The Role of Intelligent Systems in the National Information Infrastructure, страница 14

AI techniques can contribute to each of these challenges. Specification complexity can be alleviated by encoding designs in terms of the high-level concepts defined in a repository of world knowledge (Subsection 3.7). Because specification descriptions will still be huge, specification languages will use knowledge representation techniques (Subsection 3.7) to support modularity, hierarchical structure, and multiple inheritance.

Testing and validation of the specification can be done in several ways. Theorem proving and logical inference algorithms (Subsection 3.1) can detect ambiguities, incompleteness, and inconsistency in the specification. Decision-theoretic techniques (Subsection 3.4) could select economic tradeoffs among possible alternatives given encodings of the available components. Another approach to validation uses knowledge-based automatic programming techniques (Subsection 3.3) and modules already available in software libraries (Subsection 2.3.1.2) to mechanically construct a program meeting the specifications; by executing this prototype, a user could see whether the specification behaves as expected and whether the expected behavior is desirable. Although it is easy to generate random test cases, robust validation requires using knowledge of user aims and the environment (Subsection 3.7) to generate qualitatively different tests that exercise every dimension of the system under construction. The same knowledge can be used to generate help systems.

Finally, system support environments can support evolutionary design by acting as an intelligent project coach (Subsection 3.5) that records (Subsection 3.1) and explains (Subsection 3.8) choices behind design decisions . When the system design is a collaborative effort, the project coach could track the responsibilities of team members (Subsection 3.6).

2.3.1.2 Software and Knowledge Library Support Services

Reuse of well-designed tools can provide one of the greatest economies available in any activity but especially in the labor-intensive practice of software engineering. Accordingly, the specification and refinement support environments described in Subsection 2.3.1.1 require access to libraries of software modules, module specifications, and formalized knowledge about these modules, users, applications, and the world.

Libraries house materials, but they also offer an internal structure that facilitates finding and using entries. In the case of software libraries, software modules in the collection must be indexed by their specification and accompanied by a recording of their design rationale (Subsection 3.7).

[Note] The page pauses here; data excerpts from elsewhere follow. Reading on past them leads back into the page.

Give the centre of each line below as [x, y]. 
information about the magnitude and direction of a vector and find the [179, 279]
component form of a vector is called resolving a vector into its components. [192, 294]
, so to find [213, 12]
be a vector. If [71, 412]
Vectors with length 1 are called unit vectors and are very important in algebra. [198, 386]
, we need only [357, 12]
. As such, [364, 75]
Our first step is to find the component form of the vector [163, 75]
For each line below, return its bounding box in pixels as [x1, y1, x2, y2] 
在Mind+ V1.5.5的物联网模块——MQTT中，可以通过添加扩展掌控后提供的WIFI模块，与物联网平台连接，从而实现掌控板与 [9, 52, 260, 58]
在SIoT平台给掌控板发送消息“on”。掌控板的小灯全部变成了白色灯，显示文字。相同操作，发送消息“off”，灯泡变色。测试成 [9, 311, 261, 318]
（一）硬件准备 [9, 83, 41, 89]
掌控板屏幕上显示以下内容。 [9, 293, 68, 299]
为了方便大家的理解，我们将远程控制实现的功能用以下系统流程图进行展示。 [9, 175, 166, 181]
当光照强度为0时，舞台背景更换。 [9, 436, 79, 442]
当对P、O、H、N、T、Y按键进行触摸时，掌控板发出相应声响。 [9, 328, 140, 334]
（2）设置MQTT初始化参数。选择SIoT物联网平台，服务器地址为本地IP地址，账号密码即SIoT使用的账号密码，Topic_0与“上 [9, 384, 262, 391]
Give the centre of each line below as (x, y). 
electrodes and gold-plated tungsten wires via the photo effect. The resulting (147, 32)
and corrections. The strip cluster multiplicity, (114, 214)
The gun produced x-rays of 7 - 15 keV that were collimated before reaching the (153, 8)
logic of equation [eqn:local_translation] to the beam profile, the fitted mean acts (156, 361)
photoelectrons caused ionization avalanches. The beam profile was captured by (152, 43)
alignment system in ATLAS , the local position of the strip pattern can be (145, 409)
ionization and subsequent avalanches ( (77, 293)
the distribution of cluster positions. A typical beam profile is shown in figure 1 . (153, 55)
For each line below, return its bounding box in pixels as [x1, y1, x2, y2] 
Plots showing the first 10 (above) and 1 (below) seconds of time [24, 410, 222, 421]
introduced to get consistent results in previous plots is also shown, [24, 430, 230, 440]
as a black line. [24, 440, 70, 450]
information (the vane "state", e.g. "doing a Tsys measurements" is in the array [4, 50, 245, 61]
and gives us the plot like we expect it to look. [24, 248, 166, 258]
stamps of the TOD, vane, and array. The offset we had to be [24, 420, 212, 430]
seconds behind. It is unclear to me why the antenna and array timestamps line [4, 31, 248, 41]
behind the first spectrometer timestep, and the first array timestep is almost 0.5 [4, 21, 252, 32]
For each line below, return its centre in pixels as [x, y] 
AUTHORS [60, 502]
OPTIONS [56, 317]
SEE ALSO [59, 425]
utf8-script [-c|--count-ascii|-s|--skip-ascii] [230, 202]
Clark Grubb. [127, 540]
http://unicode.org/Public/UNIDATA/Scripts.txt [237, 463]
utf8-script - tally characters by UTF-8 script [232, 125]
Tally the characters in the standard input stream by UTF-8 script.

Additional encodings can facilitate modification of existing components for new purposes, automatic translation and optimization of modules, and safe replacement of parts of existing systems with independently developed improvements of the parts (Subsection 3.3). Providing intelligent access to these library functions will require all of the information infrastructure services, such as indexing and translation, described in Subsection 2.2.

2.3.2 Intelligent Project Management Aids

Constructing, maintaining, and extending the National Challenge applications and other complex systems poses many hard problems apart from the issues of prototyping, specification, and reuse just discussed. Even with these technologies at hand, there must be some way of managing all the people, systems, and agencies involved. Although many project management systems are currently available, the enormous scope of the NII project means moving beyond the current state of the art (for example, PERT charts or MacProject). Managing large-scale projects requires facilities for coordinating independent activities with groupware and managing the project plans themselves.

2.3.2.1 Collaboration and Group Software

To provide supportive environments for collaboration and group-cooperative work, software systems must provide participants in the collaboration with facilities for information sharing, virtual collocation, and task coordination. For example, coordination mechanisms could facilitate group discussions (possibly distributed in time, space, and participant background). Because organizations (and virtual communities) will likely be composed of a large and diverse collection of individuals, tools could inform users of recommended policies, procedures, and processes as well as facilitate the evolution of these guidelines and agreements.